During this process, I realized a few things that were helpful in getting me to this point. Maybe they will be helpful for you too.
1. There’s a lot that goes into food. Nourishment, taste and preferences, quality, and experience – just to name a few. Not every eating experience has all of these! I’m sure some experiences in Croatia will, but camp, no. I realized that if you don’t have all these components at the end of the day you still have food. That is a gift and a privilege that not everyone has. You still have nourishment that you can attempt to make work. Where can you get all the macronutrients together and maybe find some fiber that keeps your GI system healthy and move on. Where can you find satisfaction with what you’ve got?!
2. There will be opportunities for you to choose your food and have it in an ideal setting in the future and what a privilege that is! Just because I’m not having ideal eating experiences for a few days doesn’t mean I won’t have them in the future.
3. I will be ok without my “normal” food.

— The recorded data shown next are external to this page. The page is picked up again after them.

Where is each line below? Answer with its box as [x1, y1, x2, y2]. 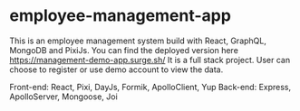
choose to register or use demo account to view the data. [9, 64, 224, 75]
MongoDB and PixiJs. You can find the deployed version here [9, 44, 238, 55]
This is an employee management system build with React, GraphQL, [9, 35, 267, 46]
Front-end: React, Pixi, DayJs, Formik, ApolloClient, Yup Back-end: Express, [9, 81, 292, 92]
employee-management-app [9, 5, 231, 26]
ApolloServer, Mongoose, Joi [9, 91, 118, 102]
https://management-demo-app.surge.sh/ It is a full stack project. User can [9, 54, 291, 65]
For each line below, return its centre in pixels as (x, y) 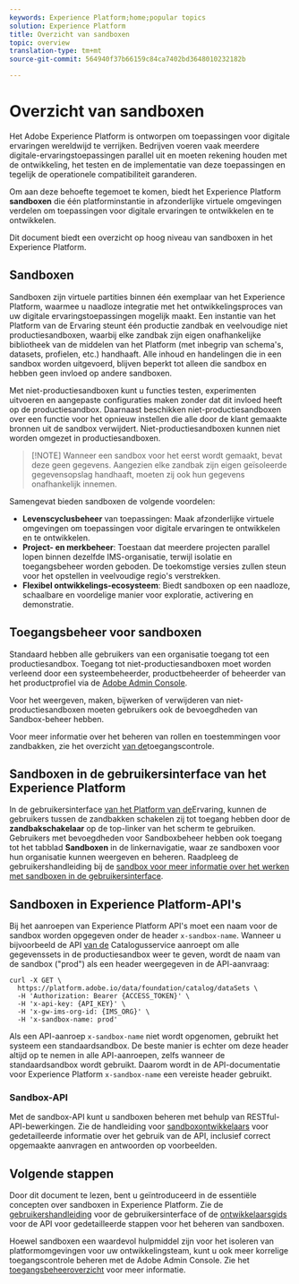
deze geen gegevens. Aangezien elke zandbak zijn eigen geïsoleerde (159, 465)
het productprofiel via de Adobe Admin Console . (98, 683)
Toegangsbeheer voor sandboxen (106, 633)
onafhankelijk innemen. (74, 484)
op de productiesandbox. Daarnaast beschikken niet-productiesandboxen (145, 409)
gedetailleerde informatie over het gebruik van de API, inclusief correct (140, 1136)
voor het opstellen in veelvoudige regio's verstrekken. (121, 575)
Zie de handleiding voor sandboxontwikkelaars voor (173, 1126)
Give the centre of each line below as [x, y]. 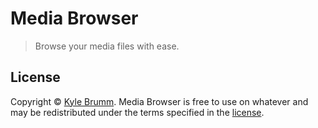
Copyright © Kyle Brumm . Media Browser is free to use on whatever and [159, 101]
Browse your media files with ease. [107, 46]
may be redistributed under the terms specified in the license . [137, 112]
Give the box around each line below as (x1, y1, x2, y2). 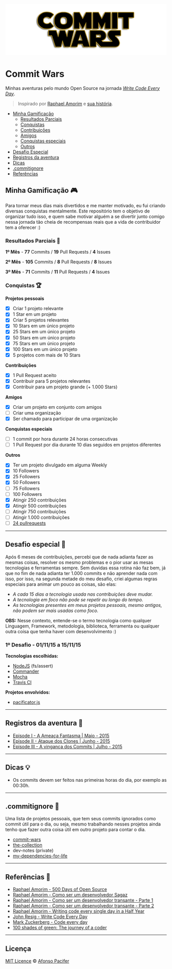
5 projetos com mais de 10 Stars (12, 352, 81, 358)
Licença (5, 944, 32, 953)
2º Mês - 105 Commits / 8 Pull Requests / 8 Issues (5, 259, 112, 265)
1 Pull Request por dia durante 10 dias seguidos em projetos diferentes (12, 442, 161, 448)
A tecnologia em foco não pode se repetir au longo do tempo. (12, 596, 143, 603)
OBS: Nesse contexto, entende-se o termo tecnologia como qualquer (5, 617, 152, 623)
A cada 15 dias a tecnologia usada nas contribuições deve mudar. (12, 591, 153, 597)
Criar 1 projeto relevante (12, 306, 63, 312)
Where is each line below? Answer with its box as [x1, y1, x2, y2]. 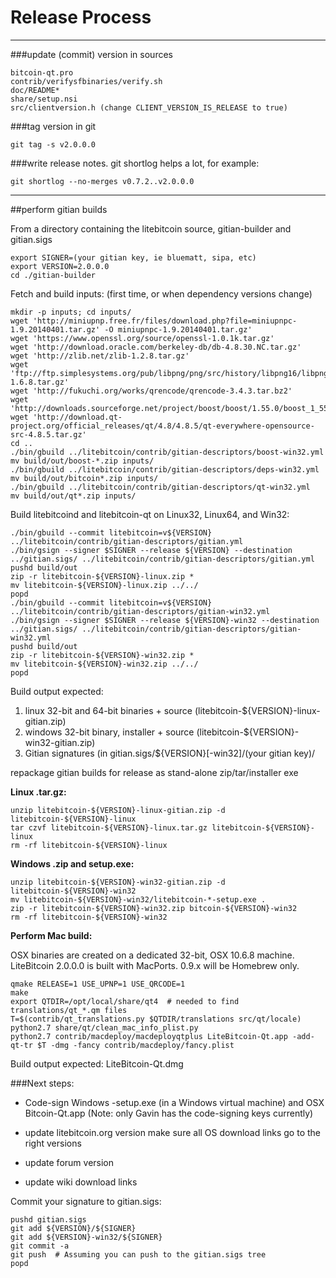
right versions [24, 1137, 82, 1149]
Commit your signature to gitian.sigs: [10, 1195, 162, 1207]
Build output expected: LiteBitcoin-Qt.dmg [10, 1057, 184, 1070]
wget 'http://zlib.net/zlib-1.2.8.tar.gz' [10, 351, 190, 361]
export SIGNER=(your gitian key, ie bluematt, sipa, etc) [10, 252, 257, 263]
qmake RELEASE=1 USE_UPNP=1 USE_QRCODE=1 [10, 979, 186, 989]
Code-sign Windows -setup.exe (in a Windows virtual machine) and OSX [24, 1096, 325, 1108]
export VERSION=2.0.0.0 [10, 261, 110, 271]
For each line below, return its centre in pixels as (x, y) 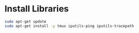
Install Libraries (37, 9)
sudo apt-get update (26, 22)
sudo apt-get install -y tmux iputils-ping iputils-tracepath (69, 26)
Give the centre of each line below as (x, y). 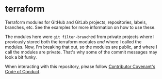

In fact it will just taste that much better once I get home! A day without kale and days with some extra cake (or camp cookies) isn’t going to throw my or your body out of equilibrium.
4. Use this as an opportunity to try something new and focus on another enjoyable part of the meal. Why not experiment? I absolutely love the dining hall experience. The kids have cheering matches, play with cups on the table to the beat of the music, and we are all enjoying life together. What a wonderful thing. Carpe diem!
I share this with you because I think this is something many people struggle with when moving forward with intuitive eating. Making intuitive eating decisions when you have all the food and finances available is different than making intuitive eating decisions when you have limited choices and resources – that can be hard. I hope this post encourages you to try and embrace that hole in the wall restaurant or those baked beans on a camp fire. Food isn’t always the most gourmet and satisfying experience, but at the end of the day, it’s still food. And that’s something to be thankful for.